2

We all know the formula. All the interpretations don't make sense to me, however. What does it mean that I get $0.81$ information after knowing X? Or what does it mean that there is $2.33$ uncertainty? It means nothing.

I realized that Shannon entropy is strictly connected to the mean of encoding the information, therefore I propose the following interpretation:

Entropy is the average frequency of getting information that was encoded as densely as possible with given encoding.

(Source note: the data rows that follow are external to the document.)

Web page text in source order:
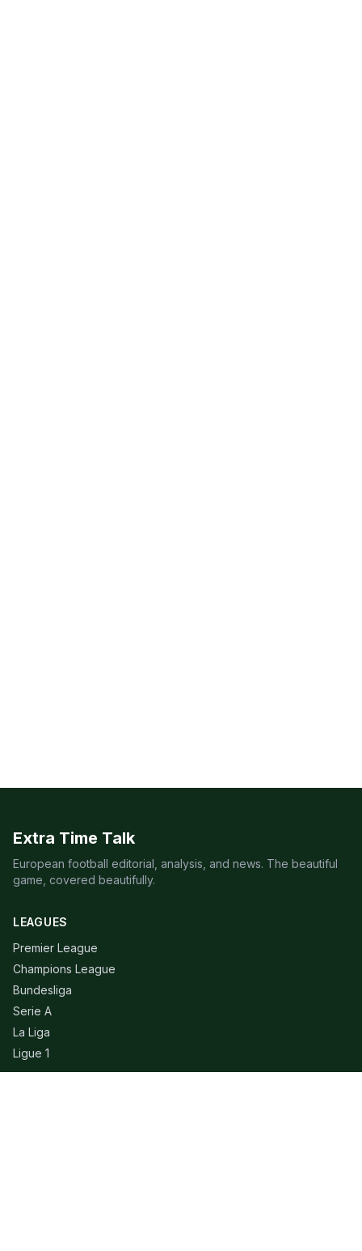
Extra Time Talk
European football editorial, analysis, and news. The beautiful
game, covered beautifully.
LEAGUES
Premier League
Champions League
Bundesliga
Serie A
La Liga
Ligue 1

Here is how I would see the formula:

$$H(X) = \sum_x \underbrace{\ p_x}_{\text{probability of getting information x}}\underbrace{\log p_x^{-1}}_{\text{ after } p_x^{-1} \text{other bits in this encoding}}$$

Suppose now, that we want to use different encoding than binary, e.g. unary encoding. Then, the entropy would simply look like:

$$H(X) = \sum_xp_xp_x^{-1} = |X|$$

Which is kind of obvious when considering unary encoding. For any encoding, I would define generalized entropy as: $$H(X) = \sum_xp_xf(p_x^{-1}),$$ where $f$ is the information encoding function.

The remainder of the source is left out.